Study Design and Setting
RA is a chronic autoimmune disease and a major cause of disability worldwide. While Phase III randomized controlled trials (RCTs) remain the gold standard for evaluating pharmacological treatments, they often rely on clinical and laboratory endpoints and overlook how therapies affect patients’ functioning. The International Classification of Functioning, Disability and Health (ICF) provides a standardized, patient-centered framework to assess functioning across key domains. A scoping review was conducted in accordance with the JBI methodology for scoping reviews and reported following PRISMA-ScR guidelines. Literature was searched in MEDLINE, EMBASE, and ClinicalTrials.gov from 2010 to 2025. Phase III RCTs evaluating pharmacological interventions in adult patients with RA were included. Functioning-related outcomes were extracted and mapped to ICF categories using standardized linking rules.
Results
Of 852 records screened, 91 met the inclusion criteria. Functioning was frequently assessed through patient-reported outcomes and composite clinical measures.

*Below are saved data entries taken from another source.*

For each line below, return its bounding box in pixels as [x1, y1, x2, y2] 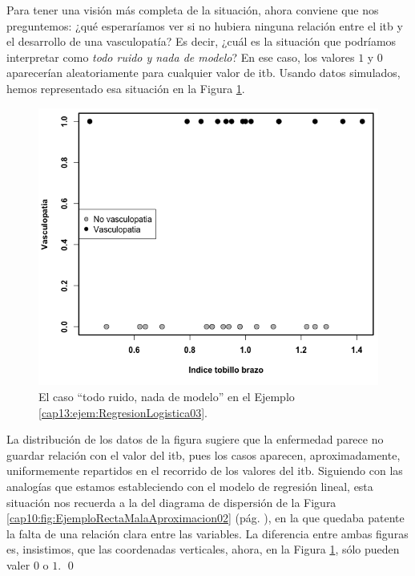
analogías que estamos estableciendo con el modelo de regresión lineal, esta [6, 477, 373, 494]
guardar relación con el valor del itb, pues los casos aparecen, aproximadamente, [6, 446, 401, 463]
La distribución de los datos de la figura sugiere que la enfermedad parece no [6, 431, 384, 448]
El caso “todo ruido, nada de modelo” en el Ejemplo [38, 388, 295, 405]
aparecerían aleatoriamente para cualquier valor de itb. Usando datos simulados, [6, 64, 401, 81]
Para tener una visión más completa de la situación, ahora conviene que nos [6, 2, 379, 18]
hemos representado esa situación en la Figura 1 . [6, 79, 245, 96]
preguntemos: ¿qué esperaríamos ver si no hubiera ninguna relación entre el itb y [6, 17, 403, 34]
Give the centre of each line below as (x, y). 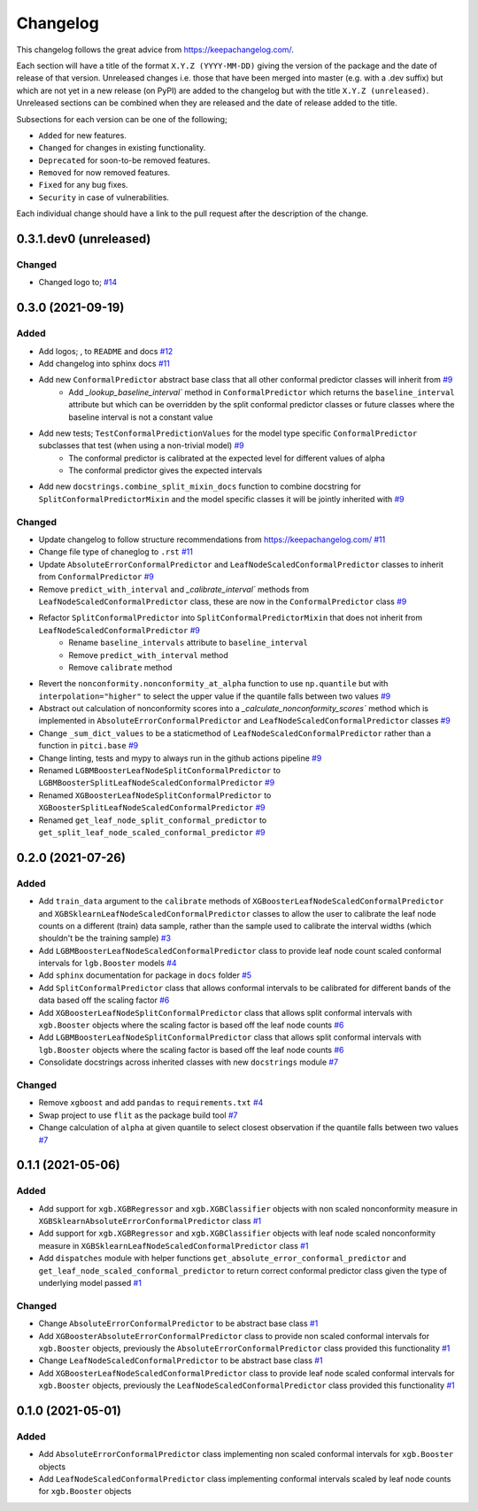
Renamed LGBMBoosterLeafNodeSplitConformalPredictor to (159, 771)
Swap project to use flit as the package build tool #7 (138, 1115)
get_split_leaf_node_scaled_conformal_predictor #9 (152, 832)
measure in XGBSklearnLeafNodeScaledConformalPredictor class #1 (173, 1245)
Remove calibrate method (120, 667)
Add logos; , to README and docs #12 (106, 351)
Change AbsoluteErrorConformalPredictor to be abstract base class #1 (178, 1323)
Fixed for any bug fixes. (83, 185)

The most commonly linked ICF categories were related to pain and joint mobility within the body functions domain, walking and carrying out daily activities within the activities and participation domain, and joint structures of the shoulder, upper, and lower limbs within body structures. Despite the broad representation, none of the studies explicitly used the ICF framework.
Conclusion
Functioning is often assessed in RA phase III RCTs, but only implicitly and without reference to the ICF framework. Explicitly integrating the ICF could bring greater standardization, comparability, and patient-centeredness in outcome measurement in pharmacological trials, not only in RA but across chronic conditions.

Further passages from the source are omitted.